> LISTED RECORDS
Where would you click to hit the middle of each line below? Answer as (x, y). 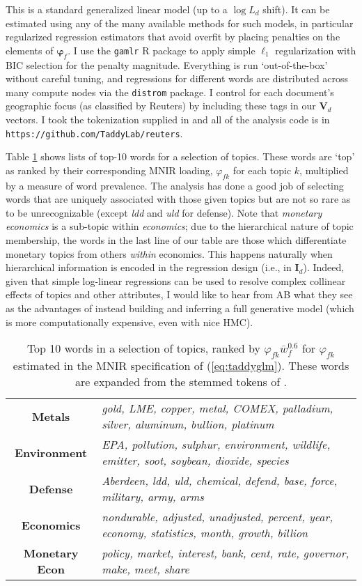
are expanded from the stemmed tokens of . (181, 382)
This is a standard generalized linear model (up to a (117, 9)
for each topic (262, 170)
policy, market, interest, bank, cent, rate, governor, (226, 553)
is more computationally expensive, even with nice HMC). (129, 322)
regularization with (316, 50)
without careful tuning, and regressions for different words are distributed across (177, 78)
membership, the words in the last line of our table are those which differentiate (176, 240)
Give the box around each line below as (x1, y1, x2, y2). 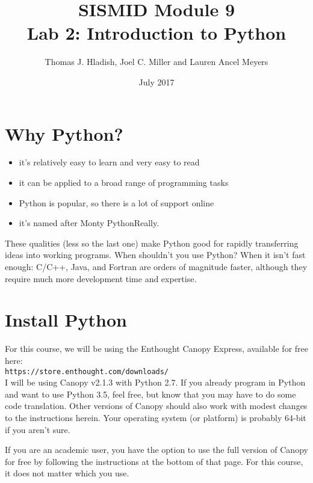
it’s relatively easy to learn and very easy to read (19, 156, 200, 168)
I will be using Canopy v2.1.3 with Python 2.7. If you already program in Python (5, 376, 306, 389)
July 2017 (138, 75, 175, 88)
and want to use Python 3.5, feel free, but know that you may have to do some (5, 387, 296, 400)
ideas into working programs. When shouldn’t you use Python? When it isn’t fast (5, 248, 306, 261)
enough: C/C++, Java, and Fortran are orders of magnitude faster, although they (5, 260, 308, 272)
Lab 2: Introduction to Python (26, 20, 287, 45)
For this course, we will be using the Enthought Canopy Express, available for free (5, 342, 309, 355)
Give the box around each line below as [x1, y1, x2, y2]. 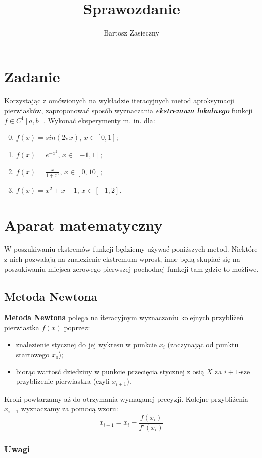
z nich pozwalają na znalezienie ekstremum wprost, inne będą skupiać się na [4, 254, 240, 264]
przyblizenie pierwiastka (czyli [16, 376, 110, 386]
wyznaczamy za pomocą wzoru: [21, 403, 118, 414]
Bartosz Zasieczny [104, 27, 159, 38]
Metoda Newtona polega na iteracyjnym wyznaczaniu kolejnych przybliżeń [4, 312, 244, 323]
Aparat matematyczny [4, 214, 163, 235]
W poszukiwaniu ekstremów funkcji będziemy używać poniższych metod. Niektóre [4, 243, 258, 254]
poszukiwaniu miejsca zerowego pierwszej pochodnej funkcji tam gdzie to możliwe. [4, 263, 259, 274]
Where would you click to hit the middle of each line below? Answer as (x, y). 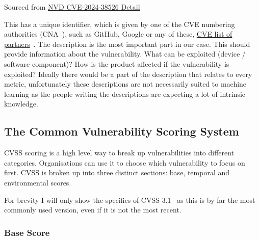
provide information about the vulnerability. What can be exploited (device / (125, 54)
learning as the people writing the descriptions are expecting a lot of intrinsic (125, 94)
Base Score (27, 232)
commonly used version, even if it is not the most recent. (93, 210)
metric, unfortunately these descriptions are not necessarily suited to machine (125, 84)
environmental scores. (38, 182)
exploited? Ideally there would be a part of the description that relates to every (128, 74)
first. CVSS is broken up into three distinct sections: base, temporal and (117, 172)
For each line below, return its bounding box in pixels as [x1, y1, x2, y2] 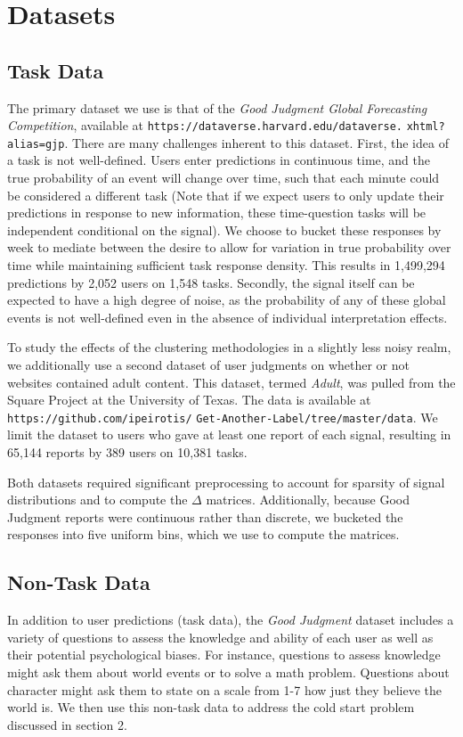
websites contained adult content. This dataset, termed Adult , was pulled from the [7, 373, 456, 391]
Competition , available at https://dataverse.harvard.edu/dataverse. [7, 116, 403, 135]
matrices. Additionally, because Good [206, 490, 410, 509]
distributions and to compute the [7, 490, 188, 509]
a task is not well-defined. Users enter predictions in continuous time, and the [7, 151, 431, 169]
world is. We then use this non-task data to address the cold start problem [7, 698, 415, 717]
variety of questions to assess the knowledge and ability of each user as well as [7, 627, 434, 646]
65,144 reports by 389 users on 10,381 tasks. [7, 443, 248, 462]
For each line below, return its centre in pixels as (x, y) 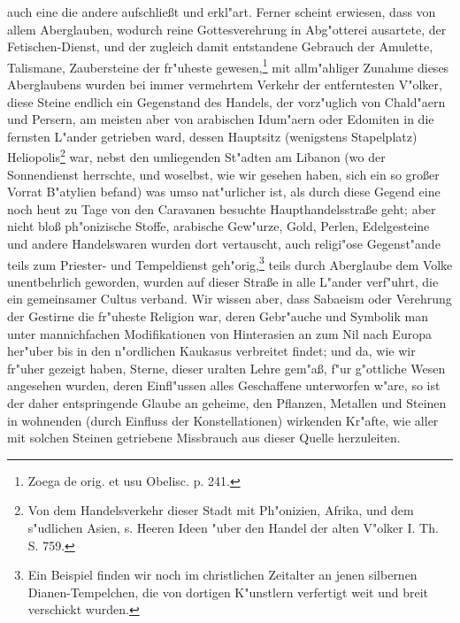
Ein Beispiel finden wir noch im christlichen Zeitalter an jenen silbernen (222, 575)
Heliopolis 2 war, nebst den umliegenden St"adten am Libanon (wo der (196, 156)
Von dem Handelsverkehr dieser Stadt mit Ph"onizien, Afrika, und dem (221, 510)
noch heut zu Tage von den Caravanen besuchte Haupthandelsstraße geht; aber (222, 208)
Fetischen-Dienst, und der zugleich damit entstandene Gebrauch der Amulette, (220, 46)
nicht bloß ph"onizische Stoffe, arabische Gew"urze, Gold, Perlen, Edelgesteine (218, 226)
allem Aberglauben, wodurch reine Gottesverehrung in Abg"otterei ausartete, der (227, 29)
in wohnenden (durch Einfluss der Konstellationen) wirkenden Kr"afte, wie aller (223, 420)

> WORK REQUEST
Produce an exact copy of the lines from the one containing "Fetischen-Dienst, und der" through the final line of the data, both ends included, and only those.

> ANSWER TO THIS TASK
Fetischen-Dienst, und der zugleich damit entstandene Gebrauch der Amulette, (220, 46)
nicht bloß ph"onizische Stoffe, arabische Gew"urze, Gold, Perlen, Edelgesteine (218, 226)
allem Aberglauben, wodurch reine Gottesverehrung in Abg"otterei ausartete, der (227, 29)
in wohnenden (durch Einfluss der Konstellationen) wirkenden Kr"afte, wie aller (223, 420)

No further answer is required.